RAW: At my most ambitious I want to make as big a revolution as Voltaire or Marx or Nietzsche, only I hope mine will be totally wholesome. Of course, that's hoping for a lot. On a more modest level, I just hope I give some people some good laughs, cheer them up and make them a little more optimistic because the world is suffering from terrible depression. It's a global illness.
MU: For someone with such a positive outlook, you often seem to have little good to say about politicians.
RAW: Well, the shock of discovering that most of the power in the world is held by ignorant and greedy people can really bum you out at first; but after you've lived with it a few decades, it becomes, like cancer and other plagues, just another problem that we will solve eventually if we keep working at it.
MU: Do you see yourself as a guru or a teacher? Do you have followers?
RAW: A follower is an asshole looking for someone to attach itself to – I have one already, thanks, I don’t need any more! I guess I see myself as more of a spiritual anarchist. In Prometheus Rising and Quantum Psychology I'm definitely trying to teach the reader how to change their own consciousness so they don't need a guru to do it for them.

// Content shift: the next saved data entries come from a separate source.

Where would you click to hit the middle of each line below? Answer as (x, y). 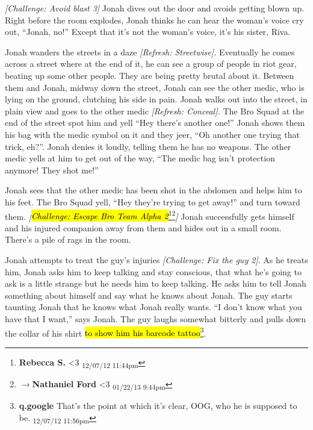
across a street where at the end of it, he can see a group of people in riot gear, (151, 64)
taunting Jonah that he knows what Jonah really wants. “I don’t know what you (153, 307)
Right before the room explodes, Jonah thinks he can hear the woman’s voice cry (154, 20)
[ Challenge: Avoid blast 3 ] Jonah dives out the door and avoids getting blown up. (155, 8)
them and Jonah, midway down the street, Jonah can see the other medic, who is (155, 87)
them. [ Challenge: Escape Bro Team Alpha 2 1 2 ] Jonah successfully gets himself (150, 215)
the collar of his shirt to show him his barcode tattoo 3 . (106, 332)
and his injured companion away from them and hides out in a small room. (143, 227)
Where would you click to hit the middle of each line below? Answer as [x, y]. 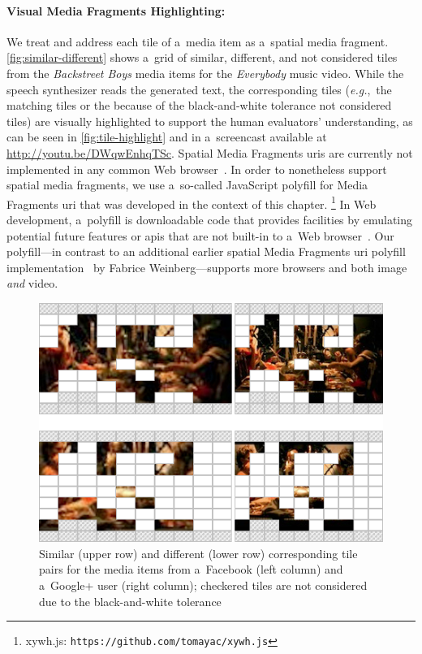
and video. [32, 283]
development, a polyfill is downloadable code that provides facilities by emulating [210, 219]
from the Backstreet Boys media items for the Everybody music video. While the [205, 73]
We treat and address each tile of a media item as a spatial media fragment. [198, 41]
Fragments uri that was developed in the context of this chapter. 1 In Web [192, 202]
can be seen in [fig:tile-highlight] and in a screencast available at [167, 137]
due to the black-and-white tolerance [130, 601]
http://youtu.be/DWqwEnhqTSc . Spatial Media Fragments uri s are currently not [210, 152]
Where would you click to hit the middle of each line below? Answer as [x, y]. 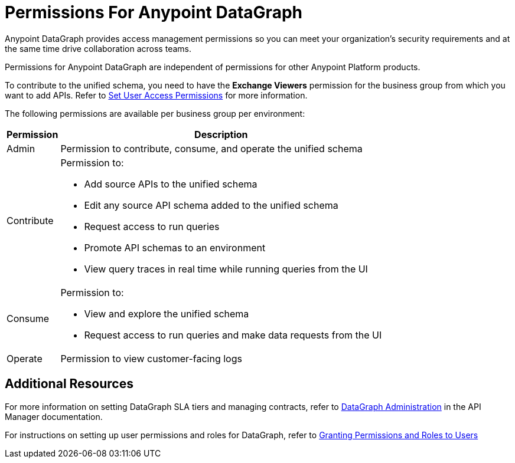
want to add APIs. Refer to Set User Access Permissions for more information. [156, 95]
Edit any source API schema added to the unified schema [211, 205]
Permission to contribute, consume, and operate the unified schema [211, 148]
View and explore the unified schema [167, 313]
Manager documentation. [54, 416]
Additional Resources [69, 384]
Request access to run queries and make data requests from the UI [233, 335]
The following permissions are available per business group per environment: [155, 113]
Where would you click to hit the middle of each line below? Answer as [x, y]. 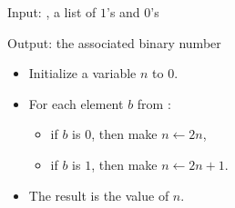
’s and [123, 12]
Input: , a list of [52, 12]
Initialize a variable [82, 73]
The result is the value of [99, 195]
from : [154, 103]
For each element [76, 103]
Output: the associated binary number [114, 42]
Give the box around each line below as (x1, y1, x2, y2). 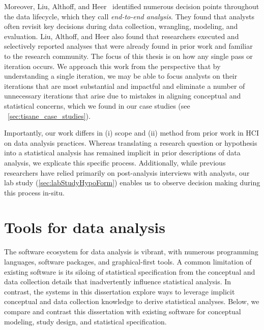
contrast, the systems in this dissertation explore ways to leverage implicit (4, 286, 235, 296)
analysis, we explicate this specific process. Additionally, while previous (4, 157, 226, 168)
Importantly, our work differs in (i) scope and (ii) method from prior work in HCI (4, 127, 259, 138)
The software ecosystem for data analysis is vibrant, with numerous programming (4, 246, 258, 257)
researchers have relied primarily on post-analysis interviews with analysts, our (4, 167, 250, 178)
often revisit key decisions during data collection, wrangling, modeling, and (4, 21, 238, 31)
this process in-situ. (4, 187, 65, 197)
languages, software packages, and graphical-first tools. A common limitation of (4, 256, 252, 267)
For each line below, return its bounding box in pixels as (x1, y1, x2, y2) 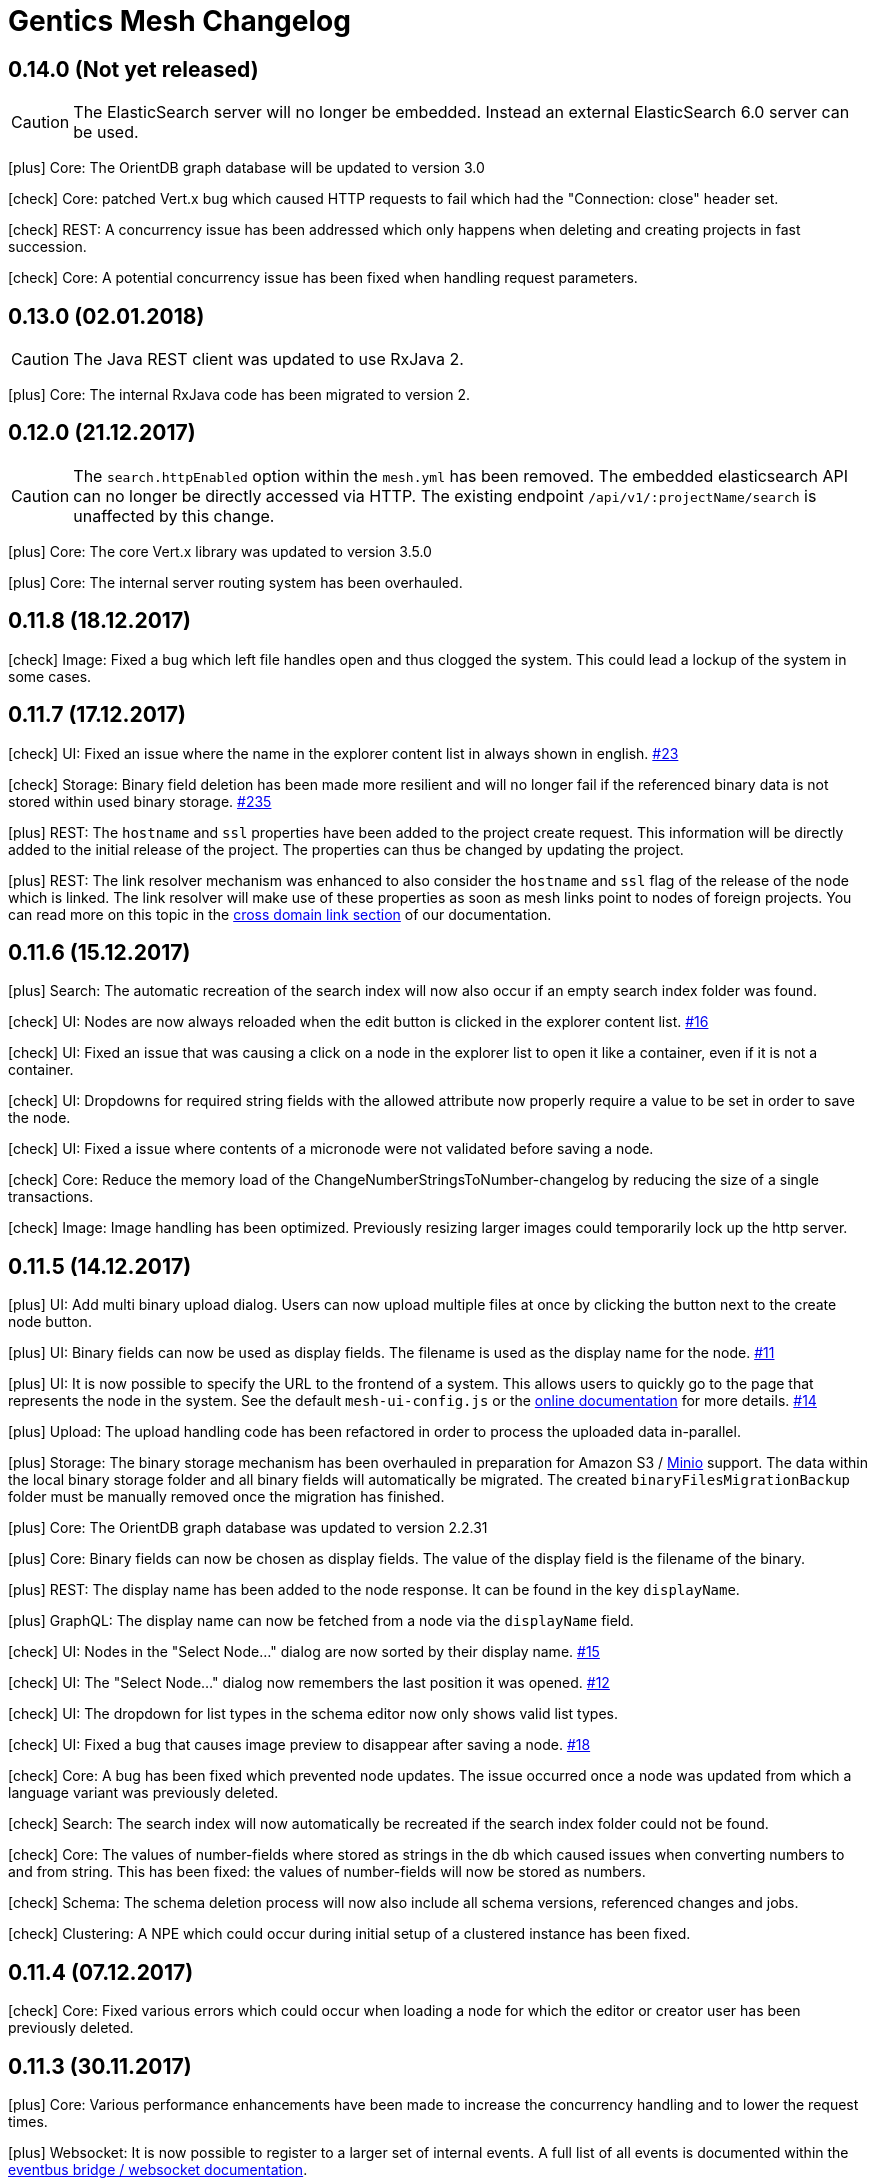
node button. (8, 1313, 92, 1331)
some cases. (8, 667, 92, 685)
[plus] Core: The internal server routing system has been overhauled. (8, 573, 463, 591)
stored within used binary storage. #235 (8, 792, 272, 810)
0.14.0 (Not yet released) (8, 56, 259, 82)
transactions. (8, 1188, 94, 1206)
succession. (8, 238, 87, 256)
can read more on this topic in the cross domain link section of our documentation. (8, 905, 552, 923)
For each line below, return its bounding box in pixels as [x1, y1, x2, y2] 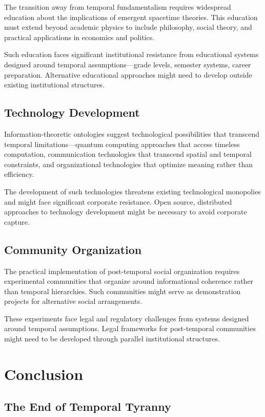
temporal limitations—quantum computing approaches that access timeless [4, 138, 240, 149]
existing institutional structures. [4, 79, 105, 90]
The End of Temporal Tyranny [4, 398, 171, 414]
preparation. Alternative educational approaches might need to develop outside [4, 69, 252, 80]
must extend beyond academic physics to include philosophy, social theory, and [4, 22, 252, 32]
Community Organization [4, 241, 142, 257]
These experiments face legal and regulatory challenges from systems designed [4, 313, 249, 323]
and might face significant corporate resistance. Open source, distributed [4, 196, 232, 207]
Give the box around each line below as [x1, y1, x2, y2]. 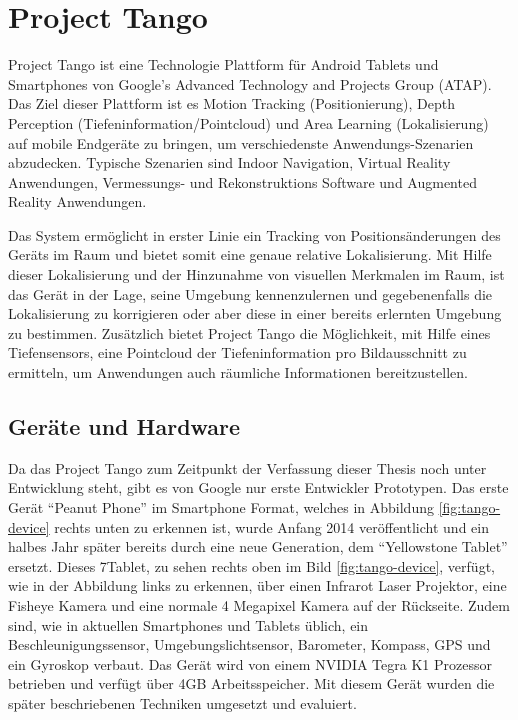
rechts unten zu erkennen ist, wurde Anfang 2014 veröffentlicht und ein [54, 516, 489, 537]
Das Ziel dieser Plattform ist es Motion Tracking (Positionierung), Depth [8, 93, 456, 114]
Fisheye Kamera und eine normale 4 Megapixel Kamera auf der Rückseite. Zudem [8, 594, 510, 615]
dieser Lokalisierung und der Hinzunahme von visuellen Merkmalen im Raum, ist [8, 264, 505, 285]
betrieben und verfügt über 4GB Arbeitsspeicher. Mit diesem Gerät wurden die [8, 673, 495, 694]
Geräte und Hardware [8, 411, 241, 442]
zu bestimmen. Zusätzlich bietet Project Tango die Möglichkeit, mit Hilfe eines [8, 322, 491, 343]
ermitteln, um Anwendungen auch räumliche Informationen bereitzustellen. [8, 362, 468, 383]
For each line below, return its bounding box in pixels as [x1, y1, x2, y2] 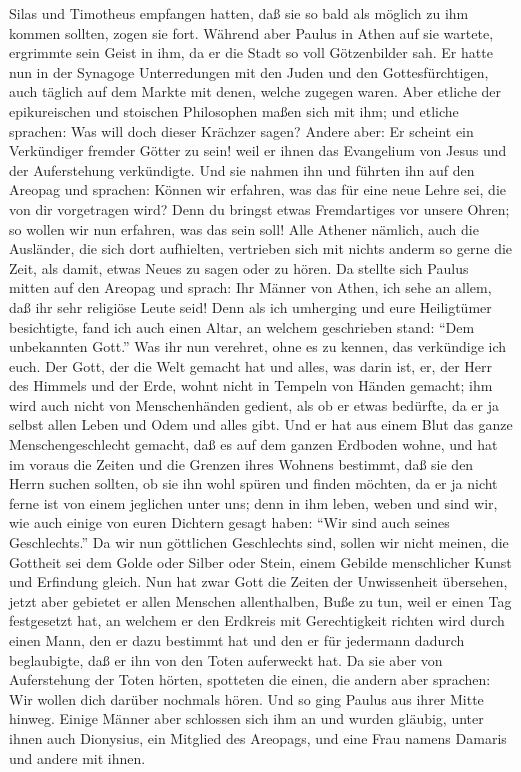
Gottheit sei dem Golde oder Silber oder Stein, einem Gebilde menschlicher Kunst [9, 551, 512, 572]
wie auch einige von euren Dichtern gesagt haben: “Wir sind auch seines [9, 512, 450, 533]
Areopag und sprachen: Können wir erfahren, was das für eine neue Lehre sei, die [9, 179, 506, 200]
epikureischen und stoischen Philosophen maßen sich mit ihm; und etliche [9, 100, 459, 121]
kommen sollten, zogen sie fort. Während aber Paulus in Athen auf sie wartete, [9, 22, 494, 43]
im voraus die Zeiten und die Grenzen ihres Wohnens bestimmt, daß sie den [9, 453, 474, 474]
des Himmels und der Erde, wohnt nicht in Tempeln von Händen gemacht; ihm [9, 375, 493, 396]
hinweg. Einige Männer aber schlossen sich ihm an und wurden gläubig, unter [9, 708, 484, 729]

MU: Do you think your use of drugs undermines your credibility?
RAW: There are periods of history when the visions of madmen and dope fiends are a better guide to reality than the common-sense interpretation of data available to the so-called normal mind. This is one such period, if you haven't noticed already.
MU: And how do you see the future? Rosy? Black? Indeterminate?
RAW: I guess it's indeterminate, but the possibility of a rosy future is at least as real as the possibility of a black future, so I prefer to put my imagination and will and energy into making the rosy future come true.
MU: Thanks for your time. Do you have a final message you want to leave? Anything you want to add about your own death?
RAW: I think I got off on the wrong planet… Beam me up Scotty, there's no rational life here!
RAW: Pardon my levity, I don't see how to take death seriously. It seems absurd. I look forward without dogmatic optimism, but without dread. I love you all and I deeply implore you to keep the lasagna flying.
MU: What does that mean? Mr. Wilson? Mr. Wilson! Don’t go – I have so many questions!
Robert Anton Wilson has left the planet.
Robert Anton Wilson, 1932-2007. This interview was conducted after his death through the arcane power of paraphrasement. All thoughts used belong to Mr. Wilson.